I used to see them in bars in the KW area. Our Lady Peace used to open for them all the time. Shame that their fortunes were reversed.

matt


----------



## ezcomes (Jul 28, 2008)

i love edwin IME...i never got the chance to see them play...and regret it...they have some great jams!


----------



## Starbuck (Jun 15, 2007)

LOL! I was Listening to Used to be alright and Like a Girl this morning! LOVE IME!


----------



## Vox71 (Mar 25, 2008)

For all of you who are nostalgic, Edwin tends bar at Tattoo Rock Parlour on Queen West. Maybe you can stop by, and talk about glory days with him as he serves you a beer.


----------



## Starbuck (Jun 15, 2007)

Vox71 said:


> For all of you who are nostalgic, Edwin tends bar at Tattoo Rock Parlour on Queen West. Maybe you can stop by, and talk about glory days with him as he serves you a beer.


Is he still hot???


----------



## Vox71 (Mar 25, 2008)

He still looks the same... just a little older. You can definitely see the wrinkles now. I'm sure life on the road has added a couple of years to him.


----------



## ezcomes (Jul 28, 2008)

doesn't he have a new album out, and one soon to be coming out with the ex-OLP guitarist?


----------



## Peter (Mar 25, 2008)

ezcomes said:


> doesn't he have a new album out, and one soon to be coming out with the ex-OLP guitarist?


Ya I heard something about this a while ago, I hope it works out! I badly miss IME but not for Edwin, I always thought the guitars sounded just awesome. A real treat to listen to.


----------



## puckhead (Sep 8, 2008)

ezcomes said:


> they have some great jams!


they absolutely blew me away with one of the things they did the first time I saw them in concert (Commodore Ballroom). 
Everyone in the band grabbed a percussion instrument, and just built up this monster groove. It was epic.
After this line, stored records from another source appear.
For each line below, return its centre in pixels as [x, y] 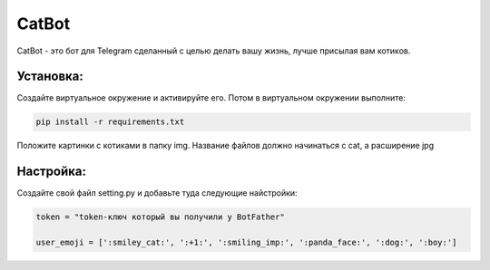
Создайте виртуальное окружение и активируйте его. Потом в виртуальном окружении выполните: [211, 98]
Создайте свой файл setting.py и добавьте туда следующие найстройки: [157, 193]
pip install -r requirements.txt [110, 122]
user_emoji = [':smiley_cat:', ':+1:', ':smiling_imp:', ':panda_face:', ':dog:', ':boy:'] [246, 243]
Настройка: [51, 172]
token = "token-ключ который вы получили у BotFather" [160, 217]
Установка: [50, 77]

One of my favourite "live moments" to date.


I think one of the brothers from the band is now in Toronto's version of the Blue Man Group.


----------



## TubeStack (Jul 16, 2009)

Good guitar player, hokey bunch-of-sections-strung-together songwriting, absolute cheeseball of a singer.


----------



## hollowbody (Jan 15, 2008)

I really liked the first couple albums and then when Edwin left, the wheels came off that wagon. The albums afterward were pretty forgettable.

And I've bought many a beer from Edwin at Tattoo. I hear he has a stake in the place, but that might just be hearsay.


----------



## Powdered Toast Man (Apr 6, 2006)

hollowbody said:


> I really liked the first couple albums and then when Edwin left, the wheels came off that wagon. The albums afterward were pretty forgettable.
> 
> And I've bought many a beer from Edwin at Tattoo. I hear he has a stake in the place, but that might just be hearsay.


You mean when he was asked to leave? The "new" singer, Brian, was way better. Saw them live with Edwin, then again with Brian and it was no contest - Brian's vocals blew Edwin's away. They did all the old singles and they were bang on.


----------



## bscott (Mar 3, 2008)

Gently We Go reminds me of the late soxties/early seventies and ending up in a late night or after hours place listening to bands or mixes of different band members doing jams and extended jams. Mmmmmm. Those were the days - care free, stoned and sleeping all day.


----------



## TubeStack (Jul 16, 2009)

Shit, I forgot all about the second-singer phase...


----------